The second panel of the day will shift the focus from observation to implication, asking what the report’s findings mean for brands, agencies and society. Speakers include Karthik Srinivasan, communications strategy consultant; Preeti Vyas, president at Mythik; and Abigail Dias, associate president planning at Ogilvy. The session will be moderated by Sonali Krishna, editor at ET Brand Equity.
Day two moves from insight to regulation.
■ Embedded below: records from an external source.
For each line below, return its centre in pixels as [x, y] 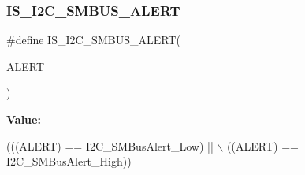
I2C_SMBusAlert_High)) [69, 161]
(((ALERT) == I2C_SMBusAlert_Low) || [110, 145]
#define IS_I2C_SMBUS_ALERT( [93, 40]
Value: [24, 119]
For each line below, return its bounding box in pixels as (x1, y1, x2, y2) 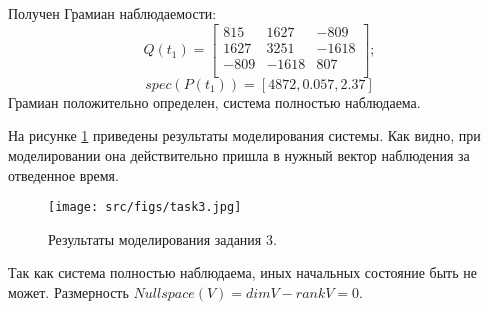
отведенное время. (8, 164, 119, 185)
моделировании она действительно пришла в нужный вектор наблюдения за (8, 144, 470, 165)
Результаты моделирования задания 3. (48, 228, 277, 249)
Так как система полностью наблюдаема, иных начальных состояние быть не (8, 262, 477, 283)
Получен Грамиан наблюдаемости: (8, 3, 217, 23)
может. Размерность (8, 281, 129, 302)
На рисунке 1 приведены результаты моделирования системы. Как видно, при (8, 125, 481, 146)
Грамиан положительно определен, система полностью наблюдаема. (8, 91, 421, 112)
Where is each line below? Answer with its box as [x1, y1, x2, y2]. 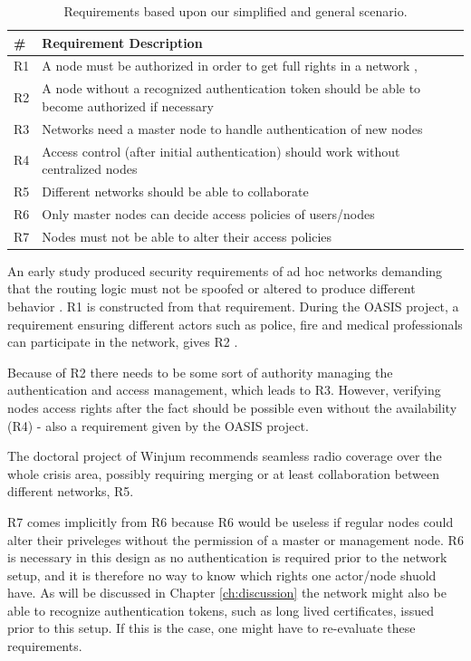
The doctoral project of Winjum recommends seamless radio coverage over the [7, 446, 442, 465]
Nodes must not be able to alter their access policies [42, 226, 332, 245]
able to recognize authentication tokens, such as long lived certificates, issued [7, 600, 435, 619]
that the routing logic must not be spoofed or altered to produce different [7, 279, 416, 298]
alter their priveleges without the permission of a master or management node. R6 [7, 530, 464, 549]
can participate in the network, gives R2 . [7, 332, 238, 351]
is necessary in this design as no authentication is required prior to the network [7, 548, 447, 567]
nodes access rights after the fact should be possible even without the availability [7, 398, 457, 417]
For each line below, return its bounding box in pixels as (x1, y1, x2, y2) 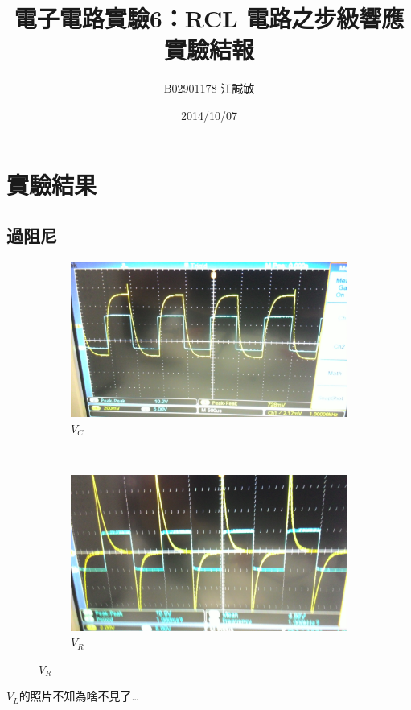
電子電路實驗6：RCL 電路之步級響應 (14, 2, 405, 35)
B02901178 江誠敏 (163, 80, 255, 97)
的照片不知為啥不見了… (18, 687, 140, 704)
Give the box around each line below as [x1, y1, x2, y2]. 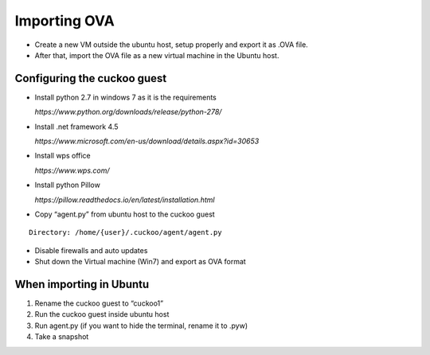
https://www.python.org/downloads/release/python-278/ [34, 107, 222, 117]
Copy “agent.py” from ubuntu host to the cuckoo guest [34, 209, 215, 219]
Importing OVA [14, 12, 115, 29]
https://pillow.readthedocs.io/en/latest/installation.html [34, 195, 215, 205]
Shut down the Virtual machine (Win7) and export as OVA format [34, 257, 246, 267]
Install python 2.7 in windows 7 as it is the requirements [34, 92, 217, 102]
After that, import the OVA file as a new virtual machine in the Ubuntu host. [34, 50, 279, 60]
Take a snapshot [34, 332, 89, 341]
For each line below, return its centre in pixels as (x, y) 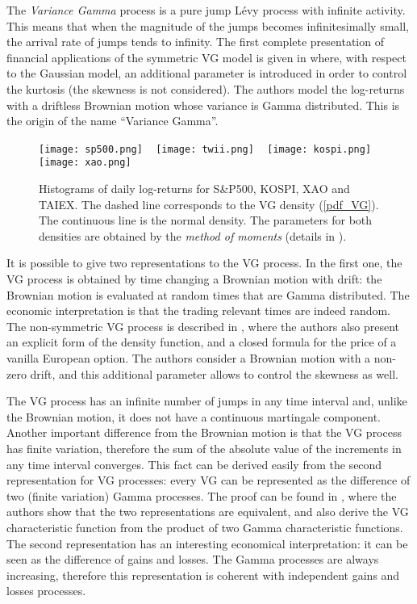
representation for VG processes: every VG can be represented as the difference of (208, 480)
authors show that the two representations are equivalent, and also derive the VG (208, 512)
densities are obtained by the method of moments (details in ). (193, 235)
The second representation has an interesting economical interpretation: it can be (207, 543)
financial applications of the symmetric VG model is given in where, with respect (206, 57)
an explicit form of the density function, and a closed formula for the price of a (202, 342)
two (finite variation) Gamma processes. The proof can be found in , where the (202, 495)
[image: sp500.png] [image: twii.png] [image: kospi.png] (205, 149)
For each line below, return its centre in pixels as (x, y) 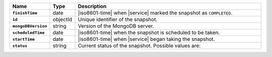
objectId (62, 19)
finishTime (25, 13)
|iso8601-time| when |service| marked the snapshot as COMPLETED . (155, 13)
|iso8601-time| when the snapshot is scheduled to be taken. (149, 32)
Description (92, 6)
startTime (24, 39)
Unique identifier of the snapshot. (118, 19)
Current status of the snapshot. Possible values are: (139, 46)
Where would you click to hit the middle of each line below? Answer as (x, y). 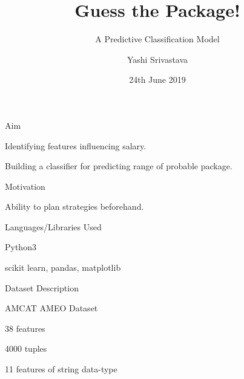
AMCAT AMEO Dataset (51, 308)
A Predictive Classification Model (157, 39)
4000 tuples (26, 348)
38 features (25, 328)
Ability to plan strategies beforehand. (74, 206)
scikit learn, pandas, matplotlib (63, 267)
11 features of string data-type (61, 369)
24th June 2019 (157, 79)
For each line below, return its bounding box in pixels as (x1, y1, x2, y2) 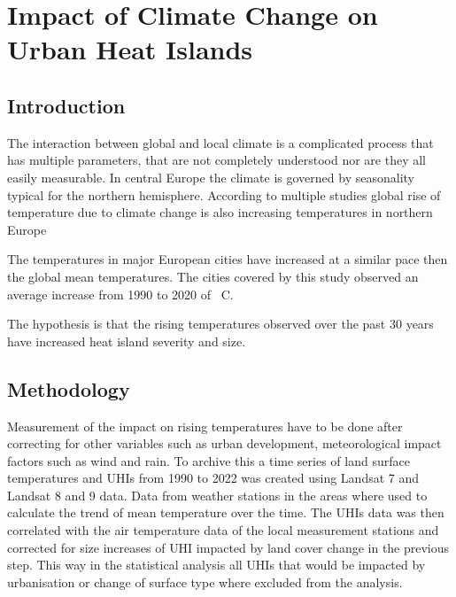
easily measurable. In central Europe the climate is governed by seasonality (7, 167, 414, 186)
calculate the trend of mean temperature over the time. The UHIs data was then (7, 503, 444, 522)
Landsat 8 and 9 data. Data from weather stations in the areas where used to (7, 485, 428, 504)
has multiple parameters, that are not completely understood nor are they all (7, 151, 426, 169)
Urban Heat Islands (7, 31, 253, 67)
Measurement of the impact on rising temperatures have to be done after (7, 416, 403, 435)
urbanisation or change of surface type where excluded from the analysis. (7, 572, 403, 591)
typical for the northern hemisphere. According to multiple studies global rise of (7, 185, 441, 204)
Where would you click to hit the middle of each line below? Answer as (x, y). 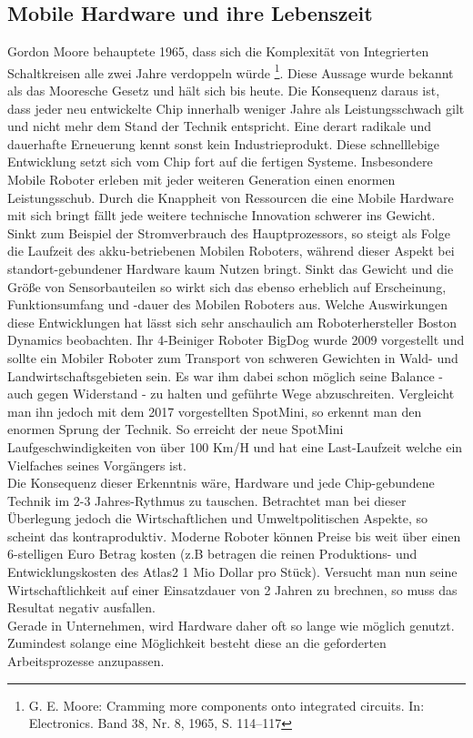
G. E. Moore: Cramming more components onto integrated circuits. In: (226, 705)
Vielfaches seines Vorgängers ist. (97, 465)
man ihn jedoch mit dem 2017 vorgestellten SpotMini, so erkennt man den (215, 411)
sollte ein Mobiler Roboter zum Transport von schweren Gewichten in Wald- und (233, 357)
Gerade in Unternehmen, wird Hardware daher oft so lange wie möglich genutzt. (231, 625)
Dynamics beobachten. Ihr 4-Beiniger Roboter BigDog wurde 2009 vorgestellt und (236, 340)
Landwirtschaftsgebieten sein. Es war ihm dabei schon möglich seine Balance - (226, 375)
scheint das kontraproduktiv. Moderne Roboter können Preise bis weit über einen (234, 536)
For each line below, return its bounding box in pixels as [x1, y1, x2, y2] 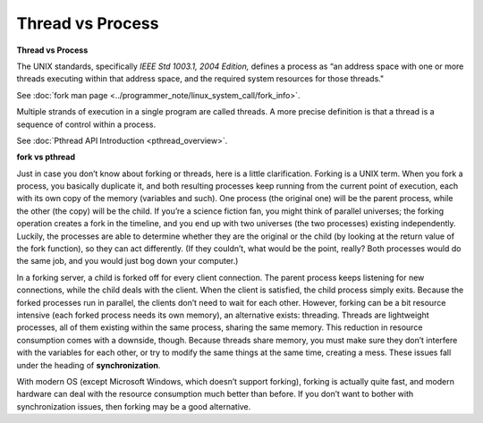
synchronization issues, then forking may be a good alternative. [16, 401, 251, 411]
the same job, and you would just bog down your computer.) [16, 256, 239, 266]
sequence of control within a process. [16, 119, 157, 130]
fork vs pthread [16, 152, 76, 163]
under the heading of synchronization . [16, 360, 161, 370]
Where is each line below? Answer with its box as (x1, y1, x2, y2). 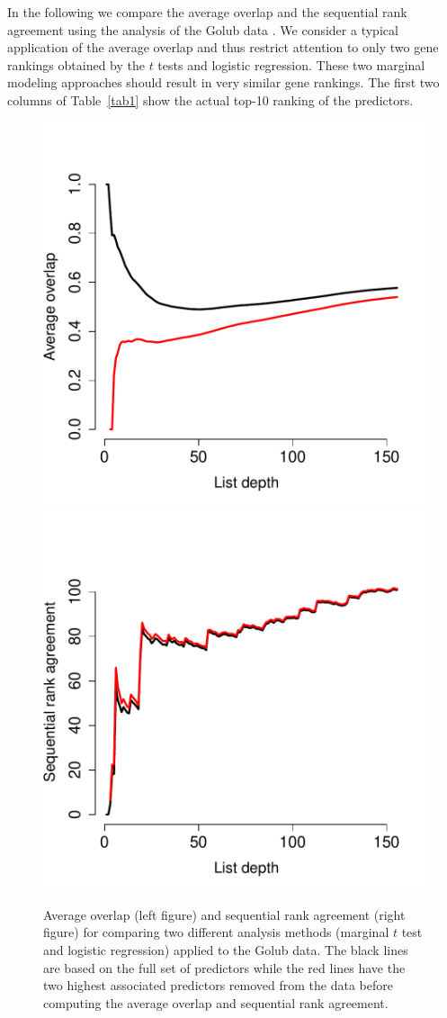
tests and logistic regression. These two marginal (157, 55, 425, 74)
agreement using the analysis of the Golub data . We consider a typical (7, 20, 398, 39)
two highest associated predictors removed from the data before (43, 976, 393, 995)
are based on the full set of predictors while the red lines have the (43, 958, 406, 977)
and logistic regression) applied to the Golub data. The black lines (43, 940, 408, 959)
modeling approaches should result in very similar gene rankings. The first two (7, 73, 440, 92)
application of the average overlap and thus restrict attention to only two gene (7, 38, 439, 57)
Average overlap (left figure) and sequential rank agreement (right (43, 905, 406, 923)
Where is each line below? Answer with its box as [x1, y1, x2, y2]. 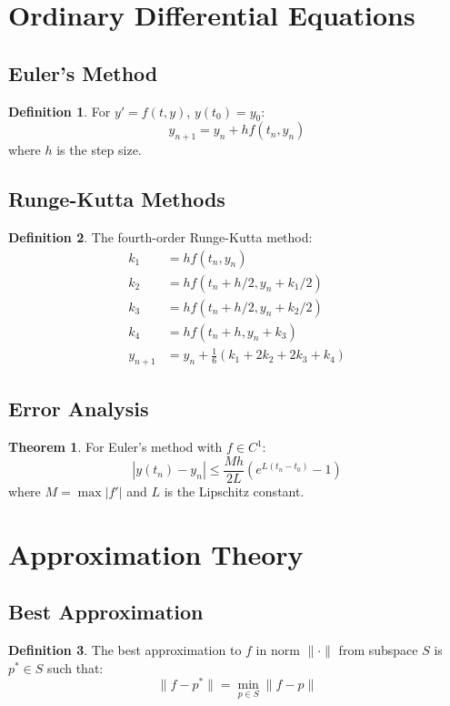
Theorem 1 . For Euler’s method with [8, 437, 223, 456]
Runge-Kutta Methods [8, 185, 225, 213]
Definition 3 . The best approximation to [8, 640, 242, 660]
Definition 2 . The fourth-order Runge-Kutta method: [8, 227, 313, 246]
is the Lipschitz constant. [164, 481, 305, 500]
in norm [255, 640, 300, 660]
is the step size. [56, 140, 142, 159]
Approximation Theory [8, 535, 304, 572]
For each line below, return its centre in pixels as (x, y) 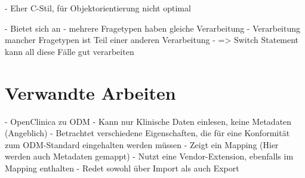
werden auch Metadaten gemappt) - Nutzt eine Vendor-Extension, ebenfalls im (149, 156)
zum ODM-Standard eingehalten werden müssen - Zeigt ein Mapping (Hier (142, 144)
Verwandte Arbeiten (90, 92)
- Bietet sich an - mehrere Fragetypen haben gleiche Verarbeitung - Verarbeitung (153, 28)
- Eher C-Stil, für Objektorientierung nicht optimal (98, 8)
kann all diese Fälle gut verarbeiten (70, 51)
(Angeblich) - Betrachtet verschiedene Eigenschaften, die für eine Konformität (147, 133)
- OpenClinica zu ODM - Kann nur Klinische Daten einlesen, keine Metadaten (148, 121)
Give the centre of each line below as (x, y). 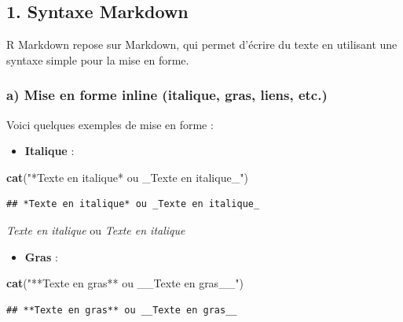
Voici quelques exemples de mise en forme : (110, 124)
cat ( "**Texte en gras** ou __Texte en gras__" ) (125, 283)
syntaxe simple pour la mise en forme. (98, 59)
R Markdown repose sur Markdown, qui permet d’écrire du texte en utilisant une (202, 44)
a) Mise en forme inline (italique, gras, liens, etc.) (167, 95)
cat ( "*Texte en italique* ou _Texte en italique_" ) (127, 177)
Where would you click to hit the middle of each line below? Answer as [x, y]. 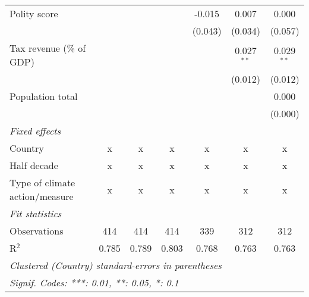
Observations [37, 231]
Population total [44, 96]
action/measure [42, 196]
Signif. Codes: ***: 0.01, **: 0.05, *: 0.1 [94, 282]
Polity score [34, 13]
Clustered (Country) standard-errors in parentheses [116, 265]
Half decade [34, 165]
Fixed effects [35, 131]
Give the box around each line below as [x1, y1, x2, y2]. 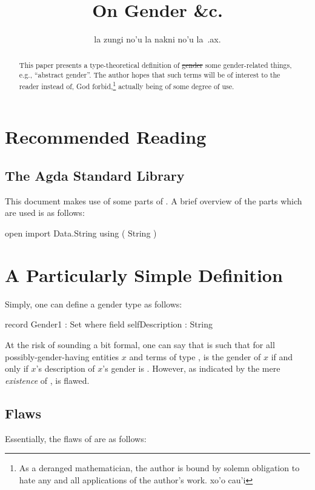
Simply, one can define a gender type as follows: [5, 297, 182, 310]
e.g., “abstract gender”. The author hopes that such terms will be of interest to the [19, 70, 280, 80]
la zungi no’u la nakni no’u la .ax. [94, 33, 221, 45]
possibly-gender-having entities [5, 350, 119, 363]
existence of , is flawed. [5, 374, 90, 386]
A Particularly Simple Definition [5, 262, 283, 287]
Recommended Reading [5, 124, 207, 149]
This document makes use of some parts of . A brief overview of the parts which [5, 194, 302, 207]
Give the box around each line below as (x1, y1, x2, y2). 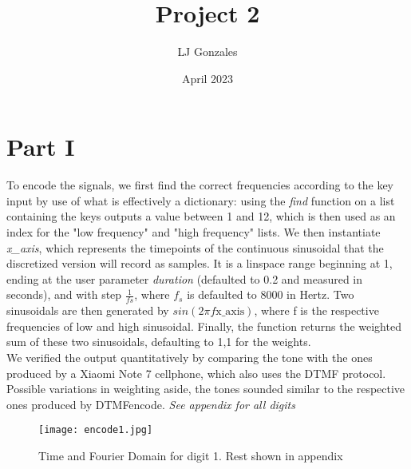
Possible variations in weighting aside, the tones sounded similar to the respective (6, 380, 405, 397)
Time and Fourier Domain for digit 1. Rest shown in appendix (38, 447, 343, 464)
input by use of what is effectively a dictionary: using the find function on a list (6, 192, 395, 209)
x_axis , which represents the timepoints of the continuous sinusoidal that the (6, 239, 384, 256)
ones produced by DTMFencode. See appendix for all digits (6, 395, 295, 412)
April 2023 (181, 70, 234, 86)
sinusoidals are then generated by (6, 302, 169, 319)
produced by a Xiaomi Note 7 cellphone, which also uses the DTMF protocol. (6, 364, 386, 381)
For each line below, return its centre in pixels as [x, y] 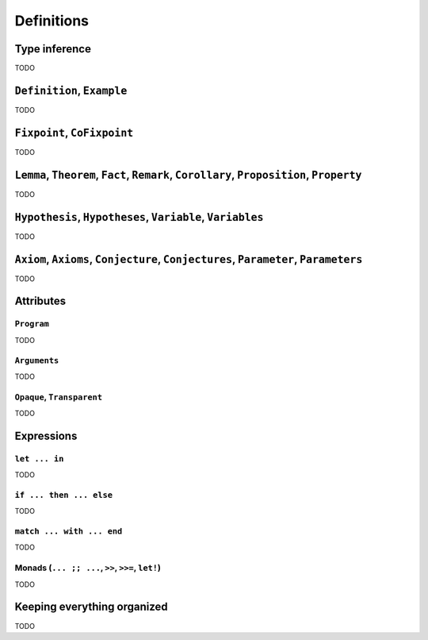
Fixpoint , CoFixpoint [74, 132]
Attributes [40, 301]
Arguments [37, 360]
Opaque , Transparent [59, 397]
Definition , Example [71, 90]
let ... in [39, 459]
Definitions [52, 21]
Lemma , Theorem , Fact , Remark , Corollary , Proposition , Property [188, 175]
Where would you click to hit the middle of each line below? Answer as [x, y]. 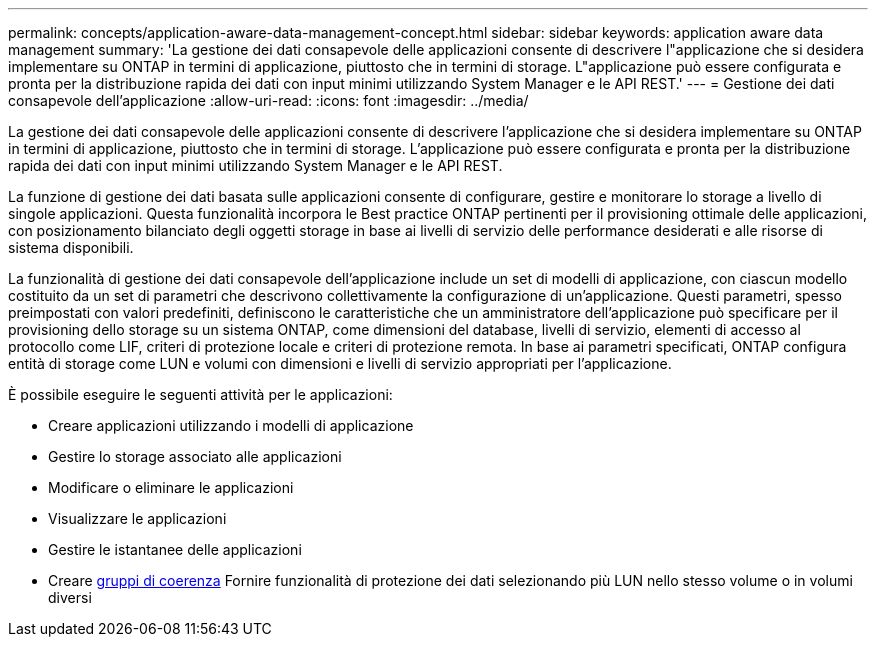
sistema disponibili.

Under the theme From Compliance to Trust, ASCI will release its Ad Law Compendium, a comprehensive guide to India’s advertising regulations.
The day will open with a keynote by Sudhanshu Vats, chairman at ASCI and managing director at Pidilite Industries, followed by a chief guest address by Sanjay Jaju, secretary at the Ministry of Information and Broadcasting.
Legal experts from Khaitan & Co., including Haigreve Khaitan, senior partner, and Tanu Banerjee, partner, will present an overview of the current advertising law landscape in India and examine whether existing frameworks are equipped to deal with emerging technologies and formats.
Subsequent panels will explore issues increasingly shaping the industry’s ethical compass. Conversations will range from the limits of persuasive design and the rise of dark patterns, to the growing scrutiny brands face from digital creators and consumer watchdogs.
One session will also feature Revant Himatsingka, widely known online as the Food Pharmer, whose critiques of packaged food brands have sparked debate around transparency and corporate accountability.
Later discussions will turn toward media literacy among Gen Alpha, asking how children can be equipped to navigate a digital world where gaming, content and commerce are becoming indistinguishable.
The summit will conclude with a final panel on the future of advertising, bringing together voices from agencies, legal circles and technology platforms to discuss how innovation, intelligence and integrity can coexist.
For an industry built on persuasion, trust has always been its quiet currency. But as audiences grow more sceptical and digital ecosystems more complex, that currency is under pressure.
Events like the AdTrust Summit suggest the advertising world knows it cannot afford to take credibility for granted. The real challenge now is turning conversation into commitment.